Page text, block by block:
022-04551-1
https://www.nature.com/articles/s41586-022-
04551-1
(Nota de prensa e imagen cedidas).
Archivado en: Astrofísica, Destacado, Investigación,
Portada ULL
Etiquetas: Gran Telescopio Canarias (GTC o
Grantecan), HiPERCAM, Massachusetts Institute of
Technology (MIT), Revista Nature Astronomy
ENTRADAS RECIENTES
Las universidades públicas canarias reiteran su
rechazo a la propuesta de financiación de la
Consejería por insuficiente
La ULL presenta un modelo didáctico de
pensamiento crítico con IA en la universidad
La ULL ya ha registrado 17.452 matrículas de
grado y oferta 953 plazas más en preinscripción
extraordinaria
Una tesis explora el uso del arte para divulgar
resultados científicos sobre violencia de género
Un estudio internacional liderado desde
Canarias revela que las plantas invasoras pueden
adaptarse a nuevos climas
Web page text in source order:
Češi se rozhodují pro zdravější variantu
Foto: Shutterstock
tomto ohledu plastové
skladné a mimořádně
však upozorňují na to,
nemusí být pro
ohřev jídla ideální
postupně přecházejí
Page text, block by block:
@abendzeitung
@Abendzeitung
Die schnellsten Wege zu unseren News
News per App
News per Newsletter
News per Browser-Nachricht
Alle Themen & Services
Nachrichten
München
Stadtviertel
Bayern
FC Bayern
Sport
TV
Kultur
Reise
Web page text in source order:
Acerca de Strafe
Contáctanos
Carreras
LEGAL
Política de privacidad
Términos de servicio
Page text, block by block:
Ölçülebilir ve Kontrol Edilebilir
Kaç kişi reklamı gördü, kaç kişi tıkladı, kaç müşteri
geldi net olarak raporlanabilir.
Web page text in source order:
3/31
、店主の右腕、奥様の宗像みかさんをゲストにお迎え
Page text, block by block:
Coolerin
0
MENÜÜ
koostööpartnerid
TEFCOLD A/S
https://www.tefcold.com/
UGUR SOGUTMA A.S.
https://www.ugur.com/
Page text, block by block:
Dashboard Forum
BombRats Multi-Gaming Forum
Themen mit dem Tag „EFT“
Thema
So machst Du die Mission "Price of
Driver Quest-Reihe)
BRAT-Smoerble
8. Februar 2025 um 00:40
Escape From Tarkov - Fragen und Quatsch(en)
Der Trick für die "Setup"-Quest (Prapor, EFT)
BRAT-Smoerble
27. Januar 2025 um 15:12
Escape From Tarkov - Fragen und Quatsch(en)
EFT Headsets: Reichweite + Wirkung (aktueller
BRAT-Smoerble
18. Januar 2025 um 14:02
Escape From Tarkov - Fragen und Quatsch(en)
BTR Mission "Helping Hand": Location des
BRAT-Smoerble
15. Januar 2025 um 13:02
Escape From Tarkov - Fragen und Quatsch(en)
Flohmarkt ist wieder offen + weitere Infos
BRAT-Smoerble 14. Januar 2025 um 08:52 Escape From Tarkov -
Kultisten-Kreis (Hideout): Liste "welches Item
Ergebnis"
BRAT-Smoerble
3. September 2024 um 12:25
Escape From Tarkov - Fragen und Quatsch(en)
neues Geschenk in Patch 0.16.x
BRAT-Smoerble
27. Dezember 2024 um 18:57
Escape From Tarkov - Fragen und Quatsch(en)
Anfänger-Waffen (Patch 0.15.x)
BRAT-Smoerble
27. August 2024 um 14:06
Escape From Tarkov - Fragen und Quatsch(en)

◆ ◆ ◆

Task objective - What is needed is a word-for-word copy of all the material.

Written response -
Page text, block by block:
022-04551-1
https://www.nature.com/articles/s41586-022-
04551-1
(Nota de prensa e imagen cedidas).
Archivado en: Astrofísica, Destacado, Investigación,
Portada ULL
Etiquetas: Gran Telescopio Canarias (GTC o
Grantecan), HiPERCAM, Massachusetts Institute of
Technology (MIT), Revista Nature Astronomy
ENTRADAS RECIENTES
Las universidades públicas canarias reiteran su
rechazo a la propuesta de financiación de la
Consejería por insuficiente
La ULL presenta un modelo didáctico de
pensamiento crítico con IA en la universidad
La ULL ya ha registrado 17.452 matrículas de
grado y oferta 953 plazas más en preinscripción
extraordinaria
Una tesis explora el uso del arte para divulgar
resultados científicos sobre violencia de género
Un estudio internacional liderado desde
Canarias revela que las plantas invasoras pueden
adaptarse a nuevos climas
Web page text in source order:
Češi se rozhodují pro zdravější variantu
Foto: Shutterstock
tomto ohledu plastové
skladné a mimořádně
však upozorňují na to,
nemusí být pro
ohřev jídla ideální
postupně přecházejí
Page text, block by block:
@abendzeitung
@Abendzeitung
Die schnellsten Wege zu unseren News
News per App
News per Newsletter
News per Browser-Nachricht
Alle Themen & Services
Nachrichten
München
Stadtviertel
Bayern
FC Bayern
Sport
TV
Kultur
Reise
Web page text in source order:
Acerca de Strafe
Contáctanos
Carreras
LEGAL
Política de privacidad
Términos de servicio
Page text, block by block:
Ölçülebilir ve Kontrol Edilebilir
Kaç kişi reklamı gördü, kaç kişi tıkladı, kaç müşteri
geldi net olarak raporlanabilir.
Web page text in source order:
3/31
、店主の右腕、奥様の宗像みかさんをゲストにお迎え
Page text, block by block:
Coolerin
0
MENÜÜ
koostööpartnerid
TEFCOLD A/S
https://www.tefcold.com/
UGUR SOGUTMA A.S.
https://www.ugur.com/
Page text, block by block:
Dashboard Forum
BombRats Multi-Gaming Forum
Themen mit dem Tag „EFT“
Thema
So machst Du die Mission "Price of
Driver Quest-Reihe)
BRAT-Smoerble
8. Februar 2025 um 00:40
Escape From Tarkov - Fragen und Quatsch(en)
Der Trick für die "Setup"-Quest (Prapor, EFT)
BRAT-Smoerble
27. Januar 2025 um 15:12
Escape From Tarkov - Fragen und Quatsch(en)
EFT Headsets: Reichweite + Wirkung (aktueller
BRAT-Smoerble
18. Januar 2025 um 14:02
Escape From Tarkov - Fragen und Quatsch(en)
BTR Mission "Helping Hand": Location des
BRAT-Smoerble
15. Januar 2025 um 13:02
Escape From Tarkov - Fragen und Quatsch(en)
Flohmarkt ist wieder offen + weitere Infos
BRAT-Smoerble 14. Januar 2025 um 08:52 Escape From Tarkov -
Kultisten-Kreis (Hideout): Liste "welches Item
Ergebnis"
BRAT-Smoerble
3. September 2024 um 12:25
Escape From Tarkov - Fragen und Quatsch(en)
neues Geschenk in Patch 0.16.x
BRAT-Smoerble
27. Dezember 2024 um 18:57
Escape From Tarkov - Fragen und Quatsch(en)
Anfänger-Waffen (Patch 0.15.x)
BRAT-Smoerble
27. August 2024 um 14:06
Escape From Tarkov - Fragen und Quatsch(en)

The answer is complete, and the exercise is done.